SUPPLIED DATA:
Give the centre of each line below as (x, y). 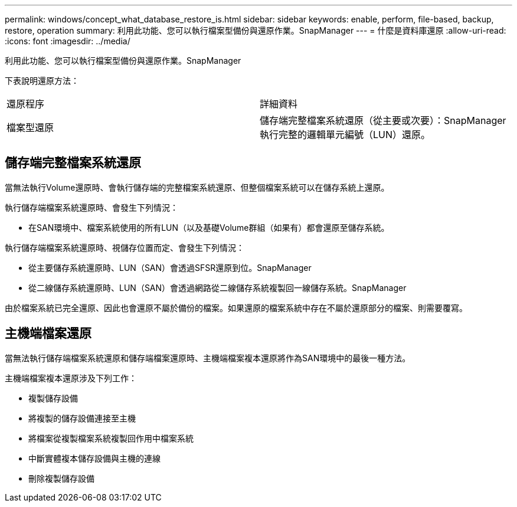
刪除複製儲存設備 (61, 478)
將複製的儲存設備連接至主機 (82, 418)
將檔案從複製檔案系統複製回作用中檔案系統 (111, 438)
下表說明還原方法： (42, 81)
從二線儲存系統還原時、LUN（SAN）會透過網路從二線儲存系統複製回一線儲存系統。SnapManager (217, 287)
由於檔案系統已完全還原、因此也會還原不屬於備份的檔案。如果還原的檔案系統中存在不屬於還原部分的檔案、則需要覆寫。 (236, 308)
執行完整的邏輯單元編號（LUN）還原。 (345, 135)
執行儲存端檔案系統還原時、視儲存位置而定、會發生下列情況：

THE PROBLEM: Output the lines above in full and exactly as given, omitting any pictures.

OUTPUT FOR THIS EXERCISE:
Give the centre of each line below as (x, y). 
刪除複製儲存設備 (61, 478)
將複製的儲存設備連接至主機 (82, 418)
將檔案從複製檔案系統複製回作用中檔案系統 (111, 438)
下表說明還原方法： (42, 81)
從二線儲存系統還原時、LUN（SAN）會透過網路從二線儲存系統複製回一線儲存系統。SnapManager (217, 287)
由於檔案系統已完全還原、因此也會還原不屬於備份的檔案。如果還原的檔案系統中存在不屬於還原部分的檔案、則需要覆寫。 (236, 308)
執行完整的邏輯單元編號（LUN）還原。 (345, 135)
執行儲存端檔案系統還原時、視儲存位置而定、會發生下列情況：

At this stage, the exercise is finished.